Ekspert zaleca także poddanie kwarantannie wszystkich osób, które miały styczność z zakażonym. W Chinach tworzono specjalne tymczasowe szpitale, w których izolowano osoby zgłaszające nawet lekkie objawy. Dzięki temu możliwe było powstrzymanie roznoszenia koronawirusa w większej skali - tłumaczy.
Gao zauważa także, że ważne są masowe testy lub choćby pomiary temperatury na każdym kroku. Dzięki temu można odizolować więcej osób stanowiących zagrożenie dla zdrowia publicznego - przekonuje.
Maseczki - nosić czy nie nosić?
Ekspert z Chin zabrał głos także w temacie noszenia maseczek ochronnych. "Popełniacie w Europie i USA duży błąd, decydując się na brak obowiązku noszenia maseczek" - uznał.
Jego zdaniem, maseczki są kluczowym działaniem prewencyjnym. Jak wskazał, bezobjawowe lub bardzo lekkie zakażenie może wykazywać aż 80 proc. osób z patogenem. Jeśli taka osoba, nieświadoma, że jest nosicielem, nie założy maseczki, może zarazić kolejne osoby - dla których koronawirus może stać się śmiertelnym zagrożeniem.
Maseczki są więc uzasadnione, by niepotrzebnie nie ryzykować życia i zdrowia innych ludzi - mówi.
Słowa te stoją jednak w sprzeczności z oficjalnymi wytycznymi WHO. Przypomnimy, że organizacja poinformowała w komunikacie, że osoby zdrowe nie powinny nosić masek.
Doktor Mike Ryan z WHO podkreślił, że tylko ludzie chorzy i opiekujący się chorymi powinni zakładać maski ochronne.
Jego zdaniem, nie ma dowodów, aby maseczki przynosiły korzyści. "Wręcz przeciwnie - są dowody, że nieprawidłowe użycie masek wyrządza szkody" - ocenił Mike Ryan.
Podobne zalecenia wydało także polskie Ministerstwo Zdrowia "W tej chwili skala zachorowań nie jest tak duża, żebyśmy rekomendowali noszenie masek przez zwykłych obywateli" - stwierdził minister Łukasz Szumowski.
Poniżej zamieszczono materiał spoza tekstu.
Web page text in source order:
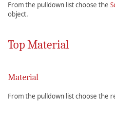
From the pulldown list choose the
object.
Top Material
Material
From the pulldown list choose the
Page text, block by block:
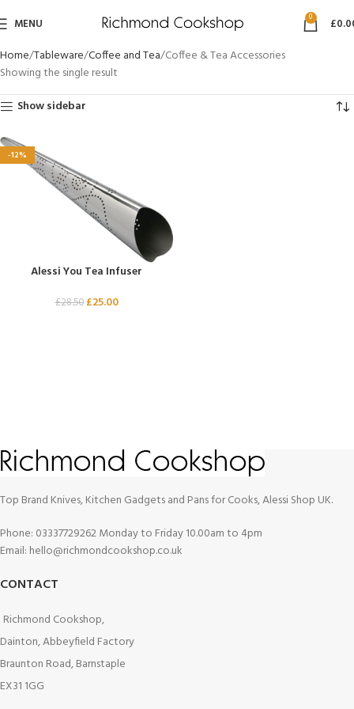
MENU 0 £
Home Tableware Coffee and Tea Coffee & Tea Accessories
Showing the single result
Show sidebar
-12%
Alessi You Tea Infuser
£28.50 £25.00
Top Brand Knives, Kitchen Gadgets and Pans for Cooks, Alessi Shop UK.
Phone: 03337729262 Monday to Friday 10.00am to 4pm
Email: hello@richmondcookshop.co.uk
CONTACT
Richmond Cookshop,
Dainton, Abbeyfield Factory
Braunton Road, Barnstaple
EX31 1GG
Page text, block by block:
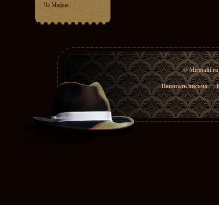
Че Мафия
© Mirmafii.ru
Написать письмо
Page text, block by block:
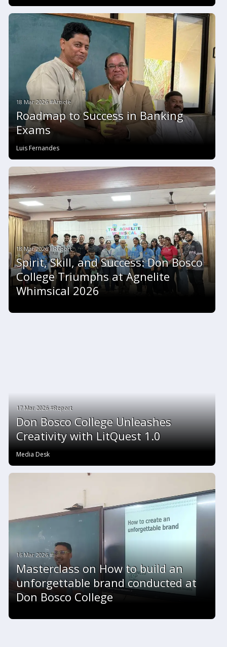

"Używaj maseczek tylko wtedy, gdy masz objawy ze strony układu oddechowego (kaszel lub kichanie), podejrzewasz u siebie infekcję SARS-Cov-2 przebiegającą z łagodnymi objawami lub opiekujesz się osobą z podejrzeniem infekcji SARS-Cov-2" - brzmi oficjalna rekomendacja MZ.
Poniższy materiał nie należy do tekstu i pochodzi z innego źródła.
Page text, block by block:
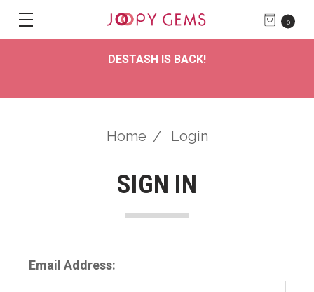
0
DESTASH IS BACK!
Home Login
SIGN IN
Email Address:
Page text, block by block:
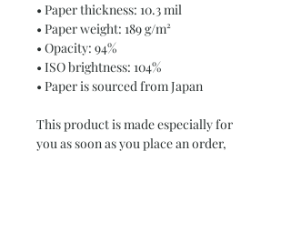
• Paper thickness: 10.3 mil
• Paper weight: 189 g/m²
• Opacity: 94%
• ISO brightness: 104%
• Paper is sourced from Japan
This product is made especially for
you as soon as you place an order,

Nie każdy zgadza się z WHO
Nie każdy kraj respektuje jednak zasady, jakie ogłosiła WHO. Czechy i Słowacja wprowadziły nakaz noszenia maseczek. Od 1 kwietnia także Austria dołączyła do listy państw z podobnym nakazem, stosowanym jednak tylko w supermarketach.
Nakaz noszenia masek w placówkach handlowych i miejscach publicznych chce także wprowadzić jedno z niemieckich miast - informuje Deutsche Welle.
Źródło patogenu
George Gao wypowiedział się także w temacie źródła koronawirusa i poszukiwania skutecznego leku.
Zdaniem eksperta, nie można uznać, że chińska populacja nabyła już grupową odporność. Naukowiec zapowiedział także, że w kwietniu zostaną opublikowane wyniki badań klinicznych nad zastosowaniem leku remdesivir w leczeniu COVID-19. Lek ten był dotąd stosowany w leczeniu m.in. Eboli.
Pytany o źródło patogenu, wskazał, że targ dzikich zwierząt w Wuhanie mógł być nie tyle pierwotnym źródłem koronawirusa, ile miejscem jego namnożenia.